What is expected >>
The output should be all lines of the entries below in which the word "abstrak" occurs.

Input >>
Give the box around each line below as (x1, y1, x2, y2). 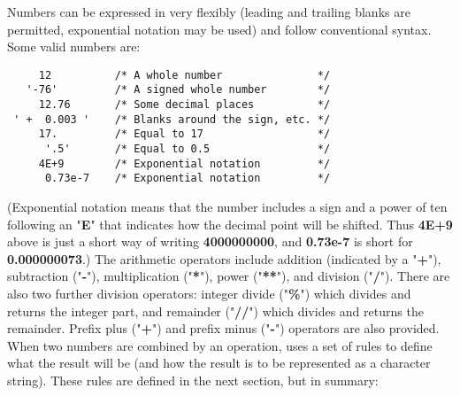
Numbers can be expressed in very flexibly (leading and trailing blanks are (7, 3, 410, 20)
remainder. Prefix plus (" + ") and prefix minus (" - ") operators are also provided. (7, 319, 440, 338)
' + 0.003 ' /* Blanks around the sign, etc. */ (13, 113, 331, 126)
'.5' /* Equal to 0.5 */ (44, 143, 331, 156)
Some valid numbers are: (7, 37, 141, 56)
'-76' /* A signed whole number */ (26, 83, 331, 97)
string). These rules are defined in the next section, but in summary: (7, 370, 379, 389)
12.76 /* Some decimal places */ (38, 98, 331, 112)
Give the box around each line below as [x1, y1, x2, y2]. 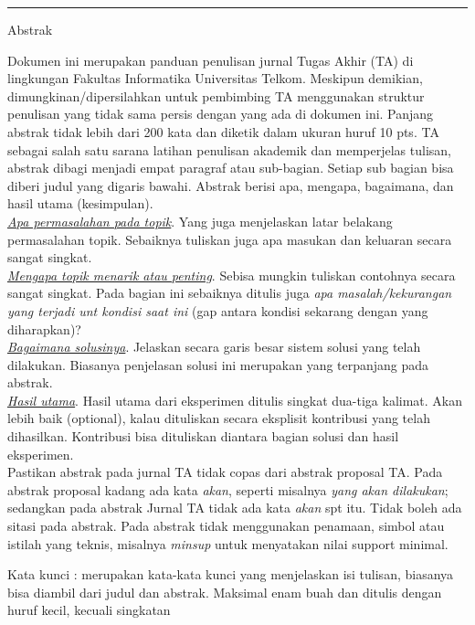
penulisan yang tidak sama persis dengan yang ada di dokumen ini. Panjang [7, 104, 434, 123]
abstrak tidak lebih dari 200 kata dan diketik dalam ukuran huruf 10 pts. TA [7, 122, 439, 141]
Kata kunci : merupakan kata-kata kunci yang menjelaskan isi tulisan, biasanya [7, 565, 454, 584]
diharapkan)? [7, 319, 81, 338]
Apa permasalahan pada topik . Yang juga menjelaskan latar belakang [7, 211, 393, 230]
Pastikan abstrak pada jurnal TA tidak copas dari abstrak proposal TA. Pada [7, 462, 443, 482]
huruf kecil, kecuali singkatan [7, 600, 171, 620]
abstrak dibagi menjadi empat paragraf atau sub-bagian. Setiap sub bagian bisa [7, 158, 454, 177]
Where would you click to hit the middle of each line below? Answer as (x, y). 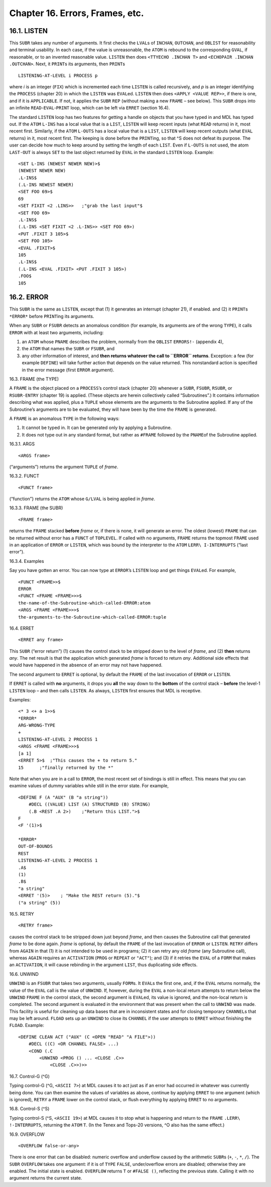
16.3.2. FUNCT (24, 476)
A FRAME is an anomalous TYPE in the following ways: (64, 418)
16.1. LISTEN (28, 31)
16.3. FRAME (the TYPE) (34, 379)
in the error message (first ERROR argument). (68, 370)
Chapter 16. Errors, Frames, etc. (77, 13)
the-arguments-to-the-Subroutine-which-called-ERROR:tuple (92, 617)
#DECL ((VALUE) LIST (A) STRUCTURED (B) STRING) (89, 804)
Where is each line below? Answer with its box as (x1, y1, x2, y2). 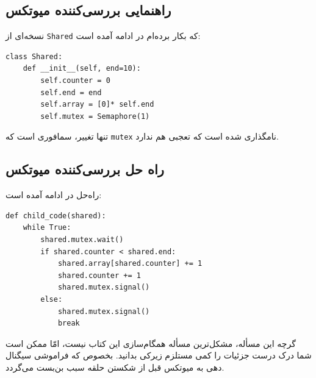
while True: (23, 223, 71, 232)
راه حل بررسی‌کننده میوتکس (5, 160, 165, 179)
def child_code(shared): (5, 211, 106, 220)
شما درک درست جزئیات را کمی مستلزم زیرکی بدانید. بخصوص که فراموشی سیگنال (5, 349, 312, 362)
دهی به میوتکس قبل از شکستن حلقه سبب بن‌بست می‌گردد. (5, 361, 224, 373)
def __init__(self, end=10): (23, 64, 141, 73)
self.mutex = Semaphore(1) (40, 112, 150, 121)
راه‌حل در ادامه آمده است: (5, 188, 102, 201)
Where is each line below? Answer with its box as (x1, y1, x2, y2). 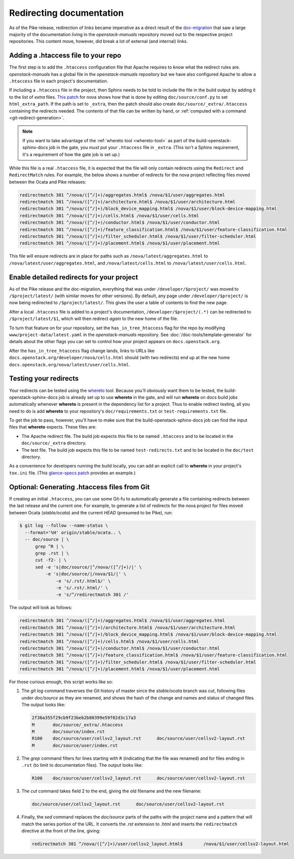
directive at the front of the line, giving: (21, 827, 101, 834)
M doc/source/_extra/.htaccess (32, 722, 123, 728)
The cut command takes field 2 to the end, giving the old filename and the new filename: (21, 788, 202, 794)
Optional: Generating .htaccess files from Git (9, 483, 150, 491)
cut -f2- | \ (35, 557, 67, 563)
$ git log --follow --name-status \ (19, 523, 109, 528)
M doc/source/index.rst (32, 729, 105, 735)
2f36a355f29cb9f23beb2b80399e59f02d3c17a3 (32, 715, 136, 721)
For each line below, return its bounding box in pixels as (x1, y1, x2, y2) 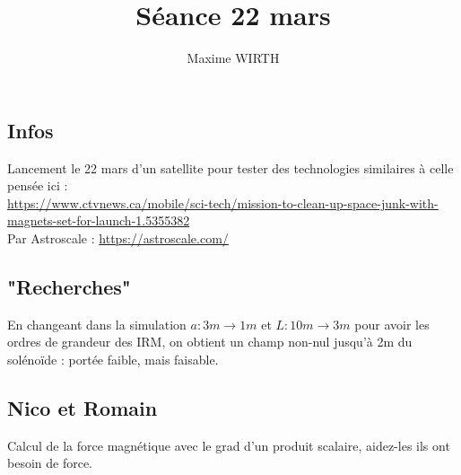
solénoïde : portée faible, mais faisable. (7, 349, 219, 368)
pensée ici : (7, 176, 68, 195)
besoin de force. (7, 453, 93, 472)
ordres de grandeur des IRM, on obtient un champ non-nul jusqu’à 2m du (7, 332, 413, 351)
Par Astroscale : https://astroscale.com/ (7, 228, 229, 247)
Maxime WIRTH (187, 48, 280, 67)
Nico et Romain (7, 393, 158, 421)
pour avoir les (354, 314, 430, 333)
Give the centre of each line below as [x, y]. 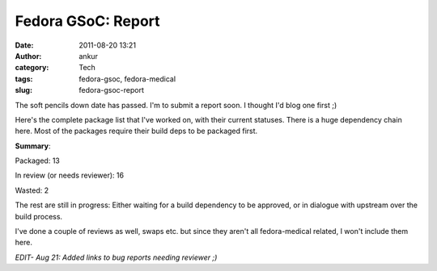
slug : [23, 90]
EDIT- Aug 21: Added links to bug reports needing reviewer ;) [116, 257]
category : [32, 68]
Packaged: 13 [37, 161]
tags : [24, 79]
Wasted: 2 [32, 190]
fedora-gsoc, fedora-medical [127, 79]
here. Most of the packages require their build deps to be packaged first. [136, 131]
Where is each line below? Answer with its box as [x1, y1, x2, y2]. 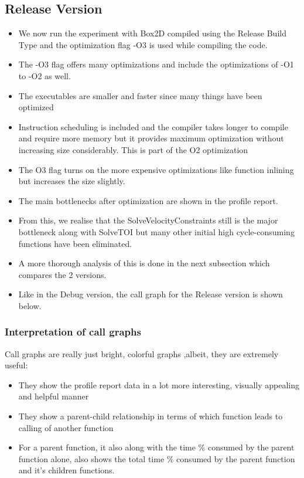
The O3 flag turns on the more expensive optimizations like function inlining [18, 163, 294, 175]
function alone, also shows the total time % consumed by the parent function [18, 452, 295, 465]
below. [18, 299, 42, 311]
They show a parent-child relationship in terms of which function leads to [18, 410, 283, 422]
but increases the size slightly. [18, 175, 125, 187]
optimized [18, 101, 54, 113]
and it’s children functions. [18, 464, 115, 476]
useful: [5, 359, 28, 371]
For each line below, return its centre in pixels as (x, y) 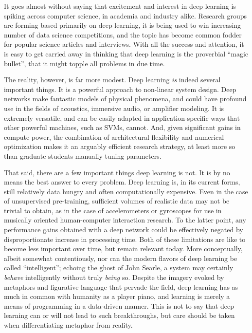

Result of the exercise >>
abstrak tidak lebih dari 200 kata dan diketik dalam ukuran huruf 10 pts. TA [7, 122, 439, 141]
Pastikan abstrak pada jurnal TA tidak copas dari abstrak proposal TA. Pada [7, 462, 443, 482]
abstrak dibagi menjadi empat paragraf atau sub-bagian. Setiap sub bagian bisa [7, 158, 454, 177]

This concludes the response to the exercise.